Section 33:
Liability in case of company in liquidation.
(1) Every person--
(a) who is a liquidator of any company which is being wound up whether under the orders of a
court or otherwise; or
(b) who has been appointed the receiver of any assets of a company (hereinafter referred to as the
"liquidator"),
shall, within thirty days after he has become such liquidator, give notice of his appointment as such to the
Commissioner.
(2) The Commissioner shall, after making such inquiries or calling for such information as he may
deem fit, notify the liquidator within three months from the date on which he received notice of the
appointment of the liquidator, the amount which, in the opinion of the Commissioner, would be sufficient
to provide for any tax (including any penalty) which is then, or is likely thereafter to become, payable by
the company.
(3) The liquidator shall not part with any of the assets of the company or the properties in his hand
until he has been notified by the Commissioner under sub-section (2) and on being so notified, the
liquidator shall set aside an amount equal to the amount notified and, until he so sets aside such amount,
he shall not part with any of the assets of the company or the properties in his hand:
Provided that nothing contained in this sub-section shall debar the liquidator from parting with such
assets or properties in compliance with any order of a court or for the purpose of the payment of the tax
and penalty, if any, payable by the company under this Act or for making any payment to secured
creditors whose debts are entitled under law to priority of payment over debts due to Government on the
date of liquidation or for meeting such costs and expenses of the winding up of the company as are in the
opinion of the Commissioner reasonable.
(4) If the liquidator fails to give notice in accordance with sub-section (1) or fails to set aside the
amount as required by sub-section (3) or parts with any assets of the company or the properties in his
hand in contravention of the provisions of that sub-section, he shall be personally liable for the payment
of the tax and penalty, if any, which the company would be liable to pay under this Act:
Provided that if the amount of any tax and penalty, if any, payable by the company is notified
under sub-section (2), the personal liability of the liquidator under this sub-section shall be to the extent of
such amount.
(5) Where there are more liquidators than one, the obligations and liabilities attached to the liquidator
under this section shall attach to all the liquidators jointly and severally.
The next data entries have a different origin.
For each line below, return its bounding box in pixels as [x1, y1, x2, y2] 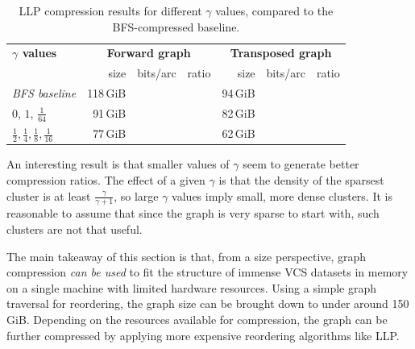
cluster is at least [6, 187, 91, 204]
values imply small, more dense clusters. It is [172, 187, 392, 204]
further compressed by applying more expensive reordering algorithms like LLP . [6, 326, 400, 343]
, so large [114, 187, 159, 204]
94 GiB [222, 85, 255, 102]
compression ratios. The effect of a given [6, 171, 205, 188]
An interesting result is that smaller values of [6, 156, 230, 172]
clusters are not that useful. [6, 220, 143, 237]
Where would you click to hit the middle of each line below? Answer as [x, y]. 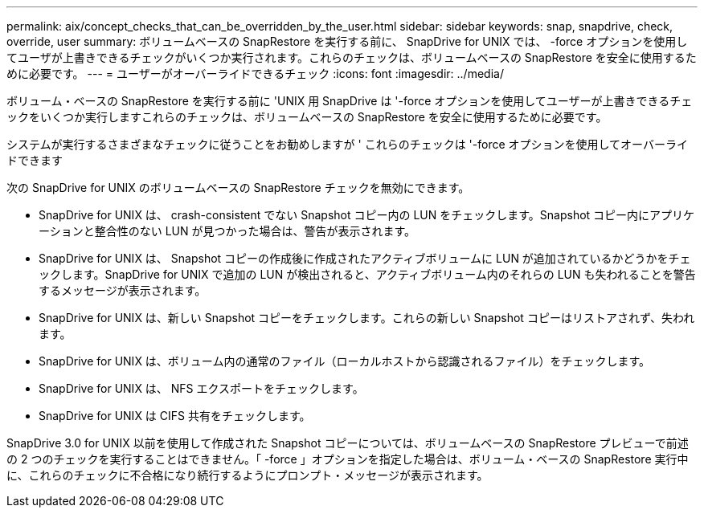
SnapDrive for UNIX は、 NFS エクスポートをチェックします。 [201, 388]
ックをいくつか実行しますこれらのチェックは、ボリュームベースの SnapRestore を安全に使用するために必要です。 [307, 117]
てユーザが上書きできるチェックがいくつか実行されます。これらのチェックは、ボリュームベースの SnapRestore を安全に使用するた [352, 57]
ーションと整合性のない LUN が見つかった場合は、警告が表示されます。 [227, 231]
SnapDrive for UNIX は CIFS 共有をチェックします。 [175, 416]
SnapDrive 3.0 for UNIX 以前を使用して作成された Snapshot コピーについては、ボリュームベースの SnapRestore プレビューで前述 [348, 443]
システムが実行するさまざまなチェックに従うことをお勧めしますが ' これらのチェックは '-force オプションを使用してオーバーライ [347, 144]
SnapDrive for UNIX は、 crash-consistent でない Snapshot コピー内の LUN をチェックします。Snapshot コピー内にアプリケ [367, 215]
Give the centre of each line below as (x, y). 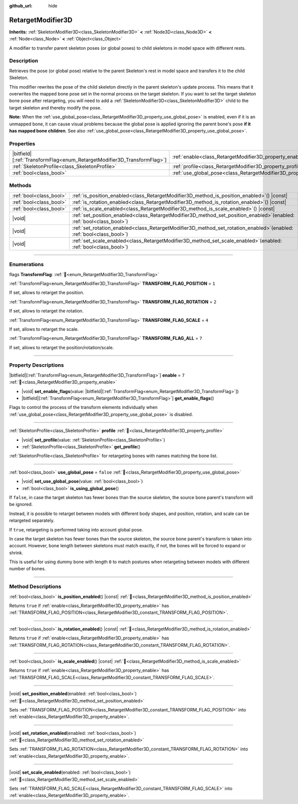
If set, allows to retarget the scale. (44, 329)
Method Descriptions (35, 587)
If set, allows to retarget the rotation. (46, 311)
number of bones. (28, 569)
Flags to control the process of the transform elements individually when (83, 407)
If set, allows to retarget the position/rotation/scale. (62, 347)
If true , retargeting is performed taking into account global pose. (76, 529)
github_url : (21, 6)
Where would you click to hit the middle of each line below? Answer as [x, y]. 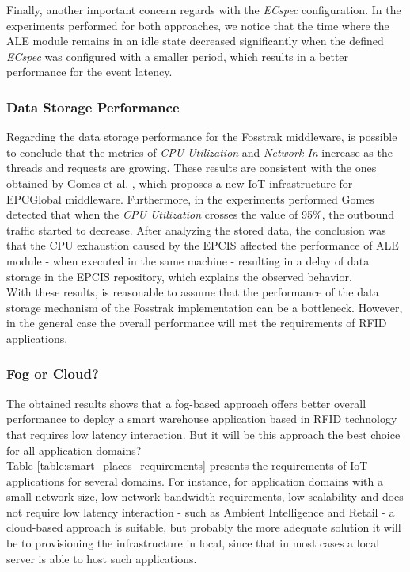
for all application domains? [74, 450]
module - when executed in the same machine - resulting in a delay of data [188, 260]
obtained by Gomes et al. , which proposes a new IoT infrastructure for [180, 183]
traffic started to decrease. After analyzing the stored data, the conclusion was [196, 229]
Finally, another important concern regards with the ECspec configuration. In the [204, 10]
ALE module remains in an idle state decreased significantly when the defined [195, 41]
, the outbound [358, 214]
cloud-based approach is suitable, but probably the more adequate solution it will [204, 527]
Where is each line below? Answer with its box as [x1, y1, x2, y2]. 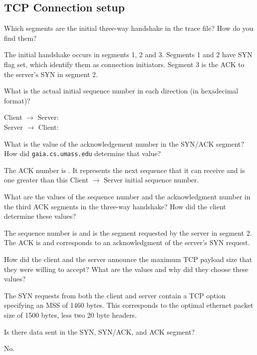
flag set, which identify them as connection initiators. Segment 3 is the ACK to [4, 59, 245, 69]
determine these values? [4, 211, 76, 221]
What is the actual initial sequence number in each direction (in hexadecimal [4, 86, 238, 96]
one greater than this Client [4, 175, 89, 185]
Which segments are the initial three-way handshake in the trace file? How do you [4, 23, 254, 33]
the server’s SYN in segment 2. [4, 69, 98, 79]
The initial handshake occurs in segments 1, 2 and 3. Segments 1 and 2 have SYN [4, 49, 253, 60]
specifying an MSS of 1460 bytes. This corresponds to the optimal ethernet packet [4, 300, 254, 310]
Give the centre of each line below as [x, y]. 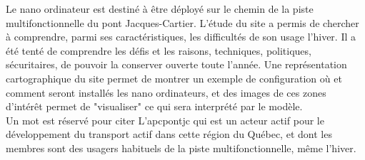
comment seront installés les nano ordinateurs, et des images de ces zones [166, 92]
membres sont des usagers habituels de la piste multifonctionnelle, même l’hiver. [181, 148]
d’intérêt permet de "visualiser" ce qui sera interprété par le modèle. [154, 106]
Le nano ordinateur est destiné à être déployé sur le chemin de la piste [160, 9]
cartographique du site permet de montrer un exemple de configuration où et [174, 78]
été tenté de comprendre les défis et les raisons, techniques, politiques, [159, 50]
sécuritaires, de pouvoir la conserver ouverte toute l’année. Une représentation [176, 64]
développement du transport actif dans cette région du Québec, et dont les [169, 134]
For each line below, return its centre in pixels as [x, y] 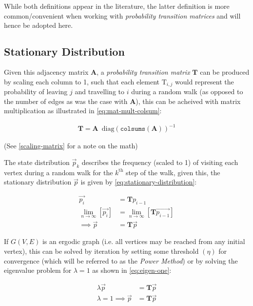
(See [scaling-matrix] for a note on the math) [71, 146]
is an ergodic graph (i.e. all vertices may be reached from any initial [144, 241]
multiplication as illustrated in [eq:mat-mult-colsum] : [83, 111]
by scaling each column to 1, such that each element [82, 81]
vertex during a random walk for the [58, 172]
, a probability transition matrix [143, 71]
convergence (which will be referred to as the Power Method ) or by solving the [121, 260]
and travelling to [100, 92]
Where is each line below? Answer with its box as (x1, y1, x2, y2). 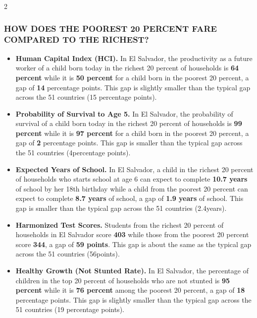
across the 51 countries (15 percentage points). (15, 92, 157, 102)
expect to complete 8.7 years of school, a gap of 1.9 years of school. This (15, 193, 244, 203)
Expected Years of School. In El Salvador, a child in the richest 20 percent (15, 164, 254, 174)
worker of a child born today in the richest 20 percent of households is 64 (15, 63, 239, 73)
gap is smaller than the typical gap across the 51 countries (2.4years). (15, 203, 227, 213)
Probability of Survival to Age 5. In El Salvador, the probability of (15, 108, 233, 119)
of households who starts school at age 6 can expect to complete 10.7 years (15, 174, 248, 184)
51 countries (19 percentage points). (15, 304, 124, 315)
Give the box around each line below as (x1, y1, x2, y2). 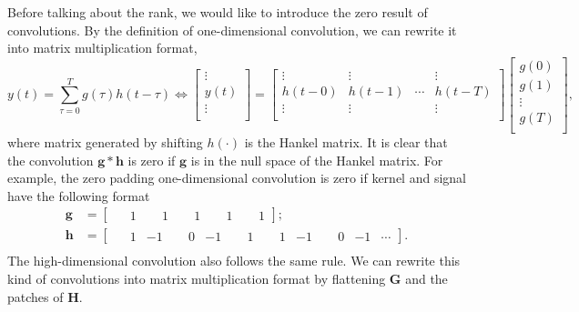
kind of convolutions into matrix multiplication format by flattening (7, 269, 386, 287)
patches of (7, 287, 64, 306)
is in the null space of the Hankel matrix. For (190, 150, 443, 169)
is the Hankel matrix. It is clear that (244, 132, 448, 151)
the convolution (7, 150, 94, 169)
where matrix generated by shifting (7, 132, 203, 151)
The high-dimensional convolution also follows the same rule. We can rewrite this (7, 251, 461, 270)
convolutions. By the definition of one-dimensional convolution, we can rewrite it (7, 20, 457, 39)
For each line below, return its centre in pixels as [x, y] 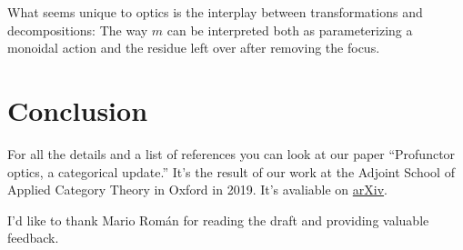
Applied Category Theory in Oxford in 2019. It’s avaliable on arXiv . [197, 190]
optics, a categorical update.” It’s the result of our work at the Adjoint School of [231, 171]
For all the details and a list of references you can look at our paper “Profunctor [231, 153]
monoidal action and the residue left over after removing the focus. [194, 48]
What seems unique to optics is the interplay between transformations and [215, 12]
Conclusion [78, 110]
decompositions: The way [78, 30]
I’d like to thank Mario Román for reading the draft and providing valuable [218, 220]
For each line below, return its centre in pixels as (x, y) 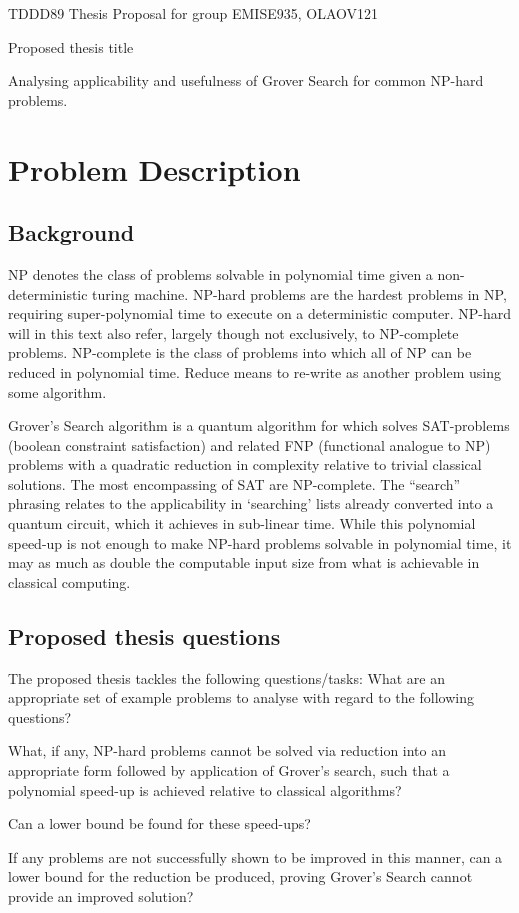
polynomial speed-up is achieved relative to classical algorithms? (205, 789)
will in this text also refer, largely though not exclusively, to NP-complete (233, 332)
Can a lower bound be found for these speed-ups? (159, 823)
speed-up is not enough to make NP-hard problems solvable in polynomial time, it (260, 542)
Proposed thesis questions (144, 635)
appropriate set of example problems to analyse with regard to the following (241, 697)
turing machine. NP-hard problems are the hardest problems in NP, (299, 293)
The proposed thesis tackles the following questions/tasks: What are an (227, 677)
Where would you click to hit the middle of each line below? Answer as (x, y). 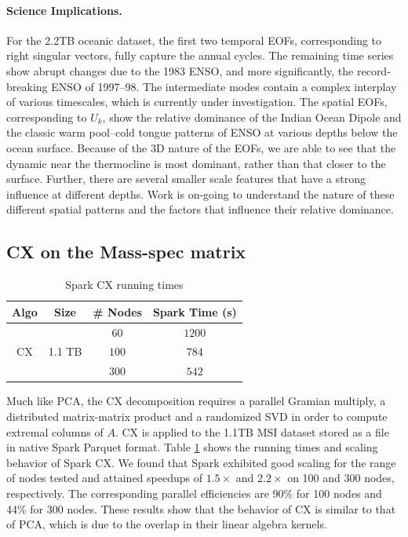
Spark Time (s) (195, 311)
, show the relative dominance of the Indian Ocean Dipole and (252, 117)
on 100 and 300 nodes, (341, 478)
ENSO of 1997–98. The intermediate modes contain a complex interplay (224, 86)
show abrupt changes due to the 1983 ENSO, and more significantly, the (180, 70)
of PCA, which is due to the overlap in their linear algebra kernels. (167, 524)
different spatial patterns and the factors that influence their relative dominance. (200, 209)
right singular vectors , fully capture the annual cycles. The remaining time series (200, 55)
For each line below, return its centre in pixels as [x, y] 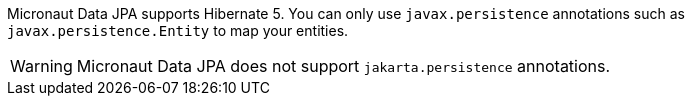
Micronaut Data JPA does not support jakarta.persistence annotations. [343, 66]
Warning [41, 66]
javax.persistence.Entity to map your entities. [178, 30]
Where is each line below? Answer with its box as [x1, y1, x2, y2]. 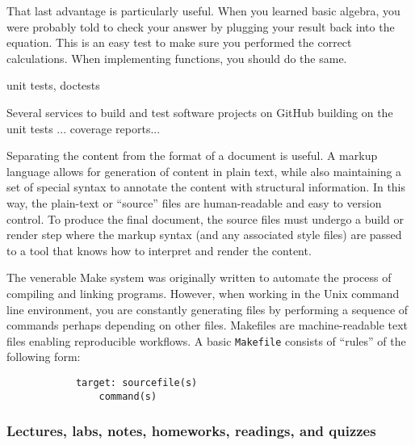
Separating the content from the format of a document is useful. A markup [6, 147, 378, 164]
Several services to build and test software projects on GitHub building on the [6, 103, 393, 120]
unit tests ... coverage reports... [6, 120, 161, 136]
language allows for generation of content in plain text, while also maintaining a [6, 162, 402, 179]
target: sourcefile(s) [75, 376, 198, 388]
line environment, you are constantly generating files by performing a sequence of [6, 300, 409, 317]
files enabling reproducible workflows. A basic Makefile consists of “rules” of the [6, 332, 406, 349]
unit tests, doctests [6, 77, 100, 94]

(6) When any private company is wound up and any tax and penalty, if any, assessed under this Act
on the company for any period, whether before or in the course of or after its liquidation, cannot be
recovered, then every person who was director of the private company at any time during the period for
which the tax is due, shall be jointly and severally liable for the payment of such tax and penalty, if any,
unless he proves to the satisfaction of the Commissioner that non-recovery cannot be attributed to any
gross neglect, misfeasance or breach of duty on his part in relation to the affairs of the company.
(7) The provisions of this section shall have effect notwithstanding anything to the contrary contained
in any other law for the time being in force.
(8) For the purposes of this section, the expressions company and private company shall have
the meanings respectively assigned to them under clauses (i) and (iii) of sub-section (1) of section 3 of the
Companies Act, 1956 (1 of 1956).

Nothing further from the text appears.